To many musicians (by which I mean all those whose lives are enriched by music), one of the well-known things about birdsong is that the French composer Olivier Messiaen loved, studied and recorded it, and incorporated it in various ways into his music. Since I knew Messiaen quite well and was a visiting member of his class at the Paris Conservatoire in the late 1970s, he would occasionally write to me (proper, handwritten letters still existed then) and ask me to get hold of books on ornithology for him – specialist books in English which were published here but not in France. This was before the ubiquity of the internet – let alone of Amazon or Abe books – and such things were less easy and instant than they are today. One of these books, if I remember correctly, was Volume 1 (Divers to Hawks) of Salim Ali & Ripley’s Handbook of the Birds of India and Pakistan.

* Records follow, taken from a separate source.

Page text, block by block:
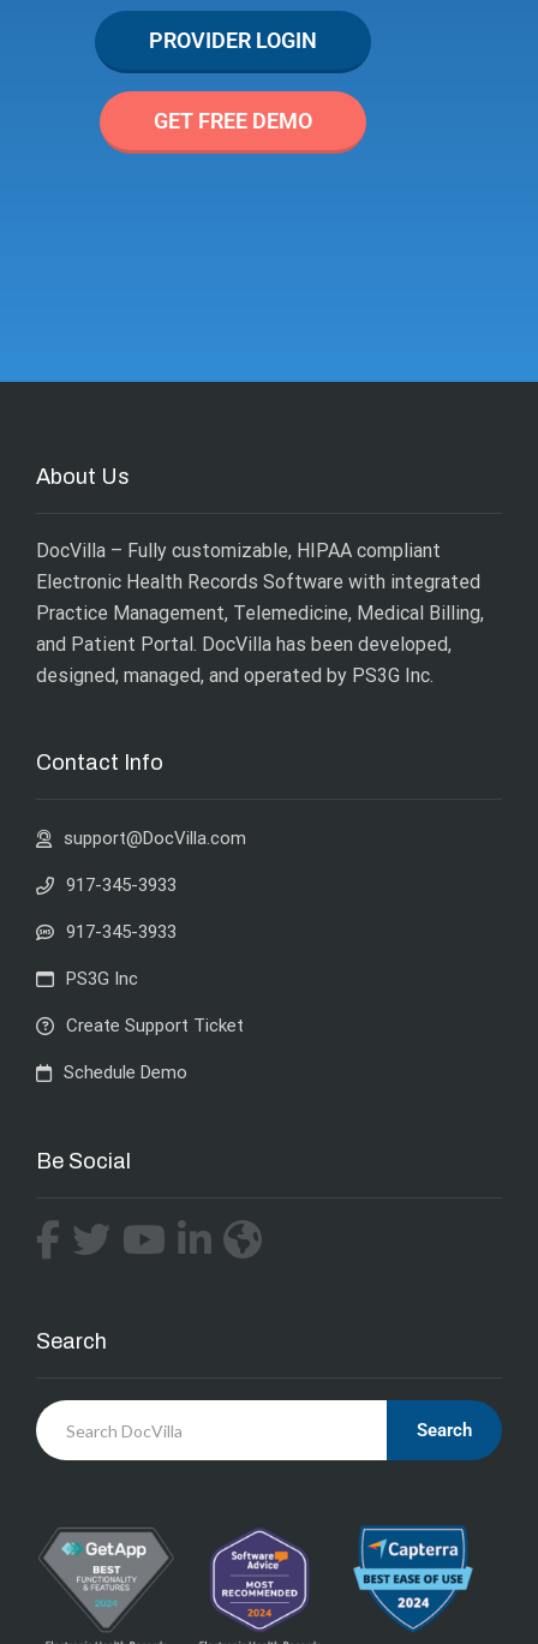
PROVIDER LOGIN
GET FREE DEMO
About Us
DocVilla – Fully customizable, HIPAA compliant
Electronic Health Records Software with integrated
Practice Management, Telemedicine, Medical Billing,
and Patient Portal. DocVilla has been developed,
designed, managed, and operated by PS3G Inc.
Contact Info
support@DocVilla.com
917-345-3933
917-345-3933
PS3G Inc
Create Support Ticket
Schedule Demo
Be Social
Search
Search
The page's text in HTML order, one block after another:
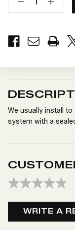
DECREASE
QUANTITY
VOLT
We usually install
system with a
WRITE A
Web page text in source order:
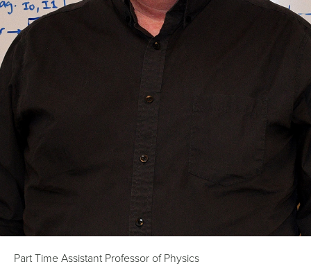
Part Time Assistant Professor of Physics
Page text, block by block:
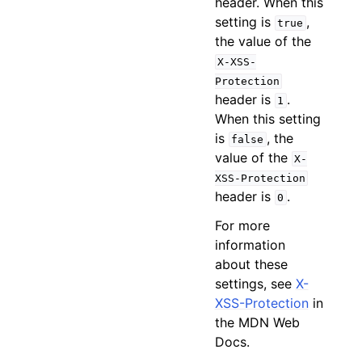
setting is true ,
the value of the
X-XSS-
Protection
header is 1 .
When this setting
is false , the
value of the X-
XSS-Protection
header is 0 .
For more
information
about these
settings, see X-
XSS-Protectionin
the MDN Web
Docs.
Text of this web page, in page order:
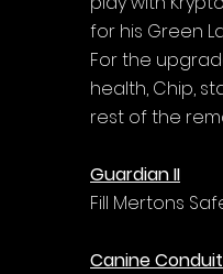
for his Green
For the
health, Chip,
rest of the
Guardian II
Fill Mertons
Canine Conduit
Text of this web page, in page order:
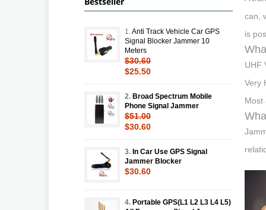
can,
is
UHF
Very
Most
1. Anti Track Vehicle Car GPS
Signal Blocker Jammer 10
Meters
$30.60
$25.50
2. Broad Spectrum Mobile
Phone Signal Jammer
$51.00
$30.60
3. In Car Use GPS Signal
Jammer Blocker
$30.60
4. Portable GPS(L1 L2 L3 L4 L5)
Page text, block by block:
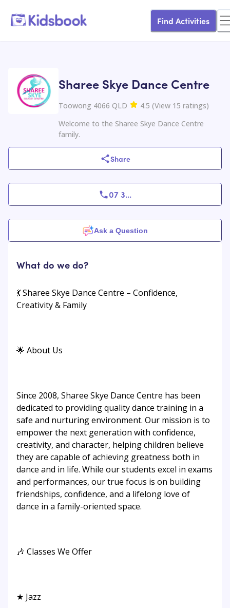
Find Activities
Sharee Skye Dance Centre
Toowong 4066 QLD 4.5 (View 15 ratings)
Welcome to the Sharee Skye Dance Centre
family.
Share
07 3...
Ask a Question
What do we do?
💃 Sharee Skye Dance Centre – Confidence,
Creativity & Family
🌟 About Us
Since 2008, Sharee Skye Dance Centre has been
dedicated to providing quality dance training in a
safe and nurturing environment. Our mission is to
empower the next generation with confidence,
creativity, and character, helping children believe
they are capable of achieving greatness both in
dance and in life. While our students excel in exams
and performances, our true focus is on building
friendships, confidence, and a lifelong love of
dance in a family-oriented space.
🎶 Classes We Offer
★ Jazz
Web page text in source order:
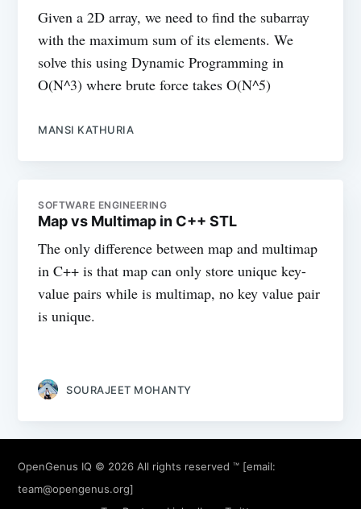
Given a 2D array, we need to find the subarray
with the maximum sum of its elements. We
solve this using Dynamic Programming in
O(N^3) where brute force takes O(N^5)
MANSI KATHURIA
SOFTWARE ENGINEERING
Map vs Multimap in C++ STL
The only difference between map and multimap
in C++ is that map can only store unique key-
value pairs while is multimap, no key value pair
is unique.
SOURAJEET MOHANTY
OpenGenus IQ © 2026 All rights reserved ™ [email:
team@opengenus.org]
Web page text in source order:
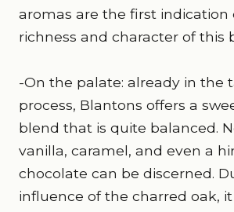
aromas are the first indication
richness and character of this
-On the palate: already in the
process, Blantons offers a
blend that is quite balanced.
vanilla, caramel, and even a
chocolate can be discerned.
influence of the charred oak,
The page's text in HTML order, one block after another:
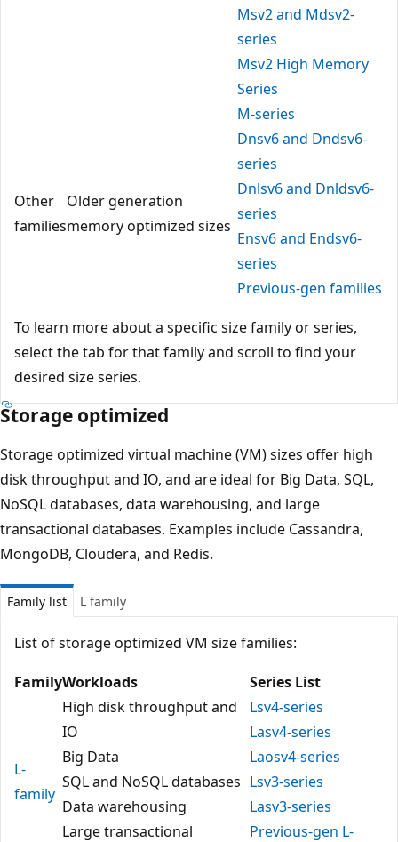
Msv2 and Mdsv2-
series
Msv2 High Memory
Series
M-series
Other
families
Older generation
memory optimized sizes
Dnsv6 and Dndsv6-
series
Dnlsv6 and Dnldsv6-
series
Ensv6 and Endsv6-
series
Previous-gen families
To learn more about a specific size family or series,
select the tab for that family and scroll to find your
desired size series.
Storage optimized
Storage optimized virtual machine (VM) sizes offer high
disk throughput and IO, and are ideal for Big Data, SQL,
NoSQL databases, data warehousing, and large
transactional databases. Examples include Cassandra,
MongoDB, Cloudera, and Redis.
Family list L family
List of storage optimized VM size families:
FamilyWorkloads Series List
L-
family
High disk throughput and
IO
Big Data
SQL and NoSQL databases
Data warehousing
Large transactional
Lsv4-series
Lasv4-series
Laosv4-series
Lsv3-series
Lasv3-series
Previous-gen L-
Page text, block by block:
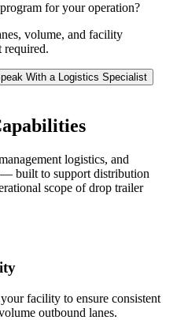
for your operation?
volume, and facility
With a Logistics Specialist
logistics, and
built to support distribution
scope of drop trailer
facility to ensure consistent
outbound lanes.
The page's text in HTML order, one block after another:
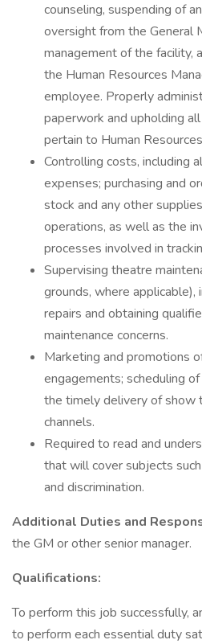
counseling, suspending of
oversight from the General
management of the facility,
the Human Resources
employee. Properly
paperwork and upholding
pertain to Human
Controlling costs, including
expenses; purchasing and
stock and any other
operations, as well as the
processes involved in
Supervising theatre
grounds, where applicable),
repairs and obtaining
maintenance concerns.
Marketing and promotions
engagements; scheduling
the timely delivery of show
channels.
Required to read and
that will cover subjects
and discrimination.
Additional Duties and
the GM or other senior manager.
Qualifications:
To perform this job successfully,
to perform each essential duty
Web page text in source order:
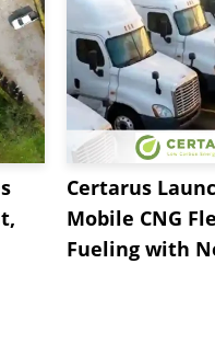
Certarus
Mobile CNG
Fueling with
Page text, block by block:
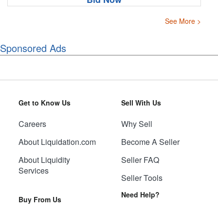
See More >
Sponsored Ads
Get to Know Us
Careers
About Liquidation.com
About Liquidity
Services
Buy From Us
Sell With Us
Why Sell
Become A Seller
Seller FAQ
Seller Tools
Need Help?
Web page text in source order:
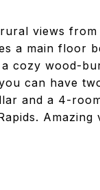
views
a main floor
cozy wood-
can have
and a 4-
Amazing
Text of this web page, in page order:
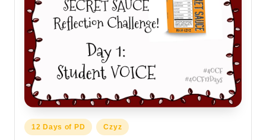
Posted
in
12 Days of PD Czyz
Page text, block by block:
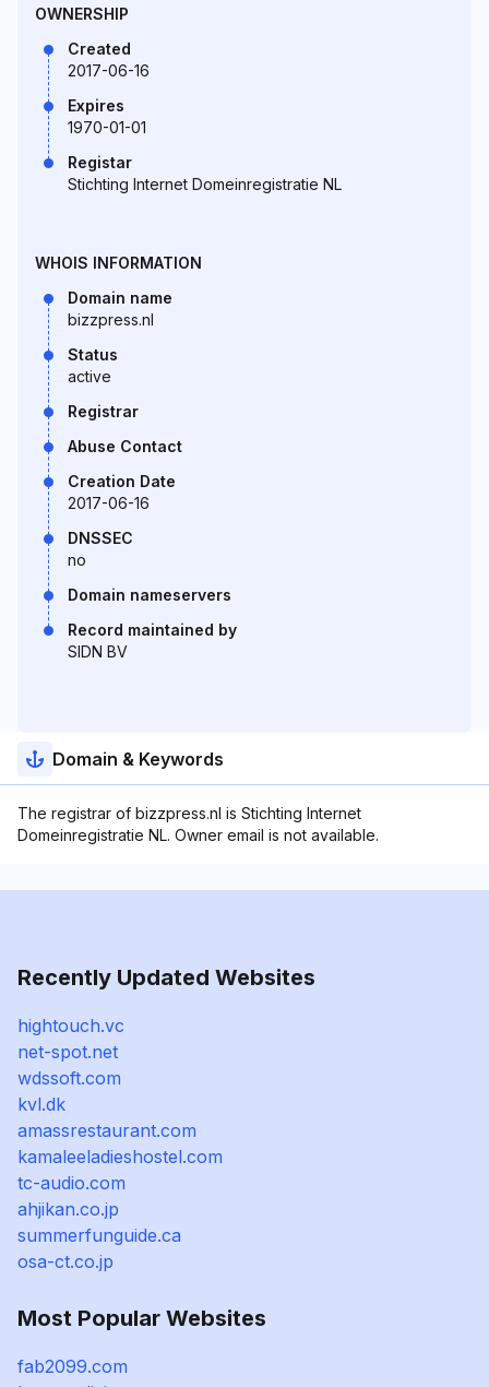
OWNERSHIP
Created
2017-06-16
Expires
1970-01-01
Registar
Stichting Internet Domeinregistratie NL
WHOIS INFORMATION
Domain name
bizzpress.nl
Status
active
Registrar
Abuse Contact
Creation Date
2017-06-16
DNSSEC
no
Domain nameservers
Record maintained by
SIDN BV
Domain & Keywords
The registrar of bizzpress.nl is Stichting Internet
Domeinregistratie NL. Owner email is not available.
Recently Updated Websites
hightouch.vc
net-spot.net
wdssoft.com
kvl.dk
amassrestaurant.com
kamaleeladieshostel.com
tc-audio.com
ahjikan.co.jp
summerfunguide.ca
osa-ct.co.jp
Most Popular Websites
fab2099.com
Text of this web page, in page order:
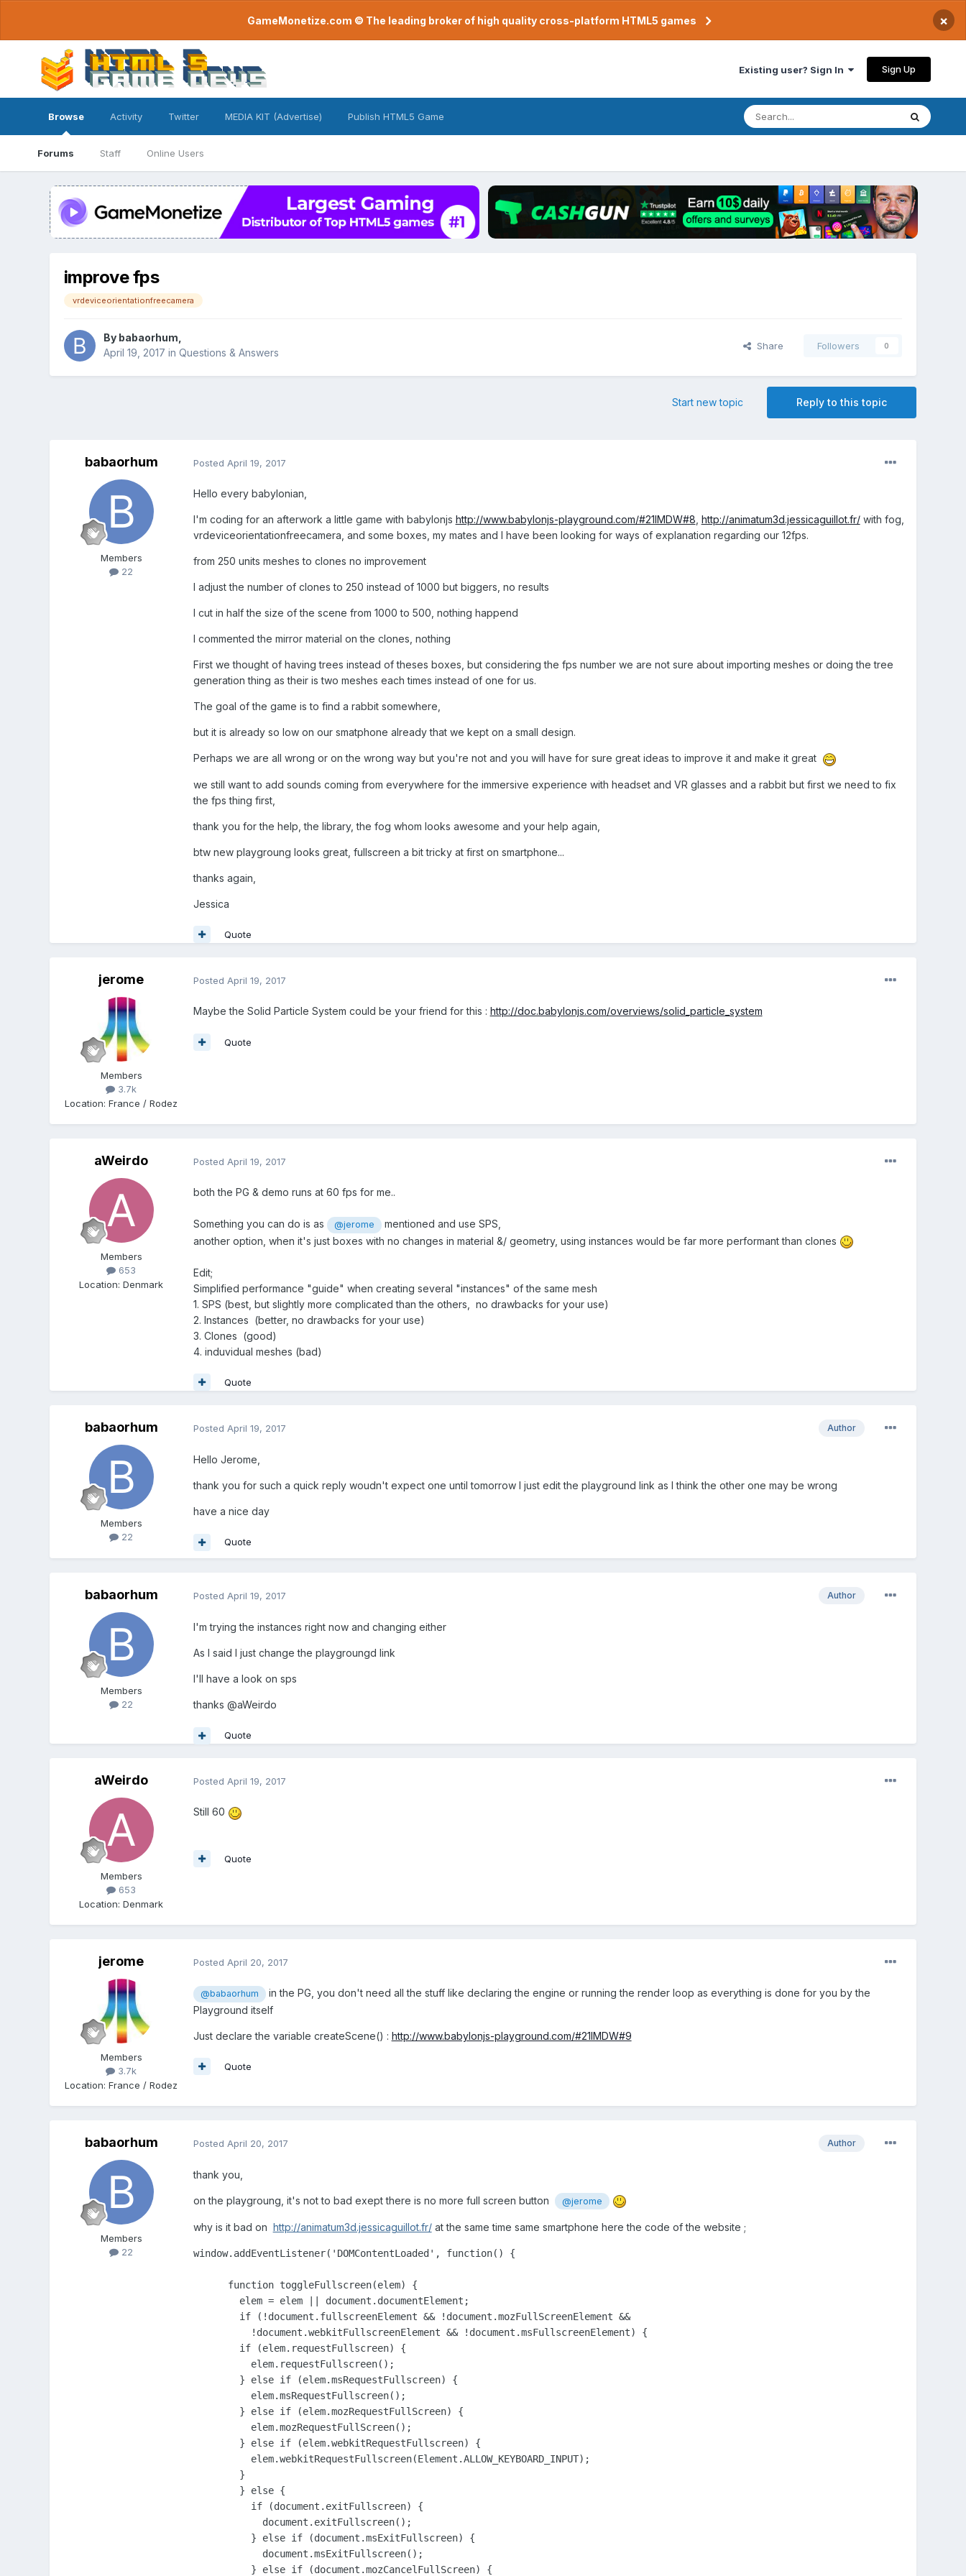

Birdsong is one of the most magical of all natural phenomena, and Messiaen is by no means the only composer to have become fascinated by it. The title of Debussy’s solo flute piece Syrinx, written in 1913, refers to the story in Ovid’s Metamorphoses of the nymph Syrinx, who was transformed into a river reed in order to escape the advances of Pan. When Pan’s hot lustful breath (or perhaps just the breeze) stirred the reeds into sounding, he cut a handful of them and made the first pan-pipe – hence the mythological origin of the flute. Much more recently, biologists used the word syrinx to describe the organ which allows birds to produce song – an organ far more complex than the simple vocal chords which mere humans use for speech and song; the vocal acrobatics of the greatest coloratura sopranos are child’s play compared with the flexibility, tonal variety and speed of birdsong.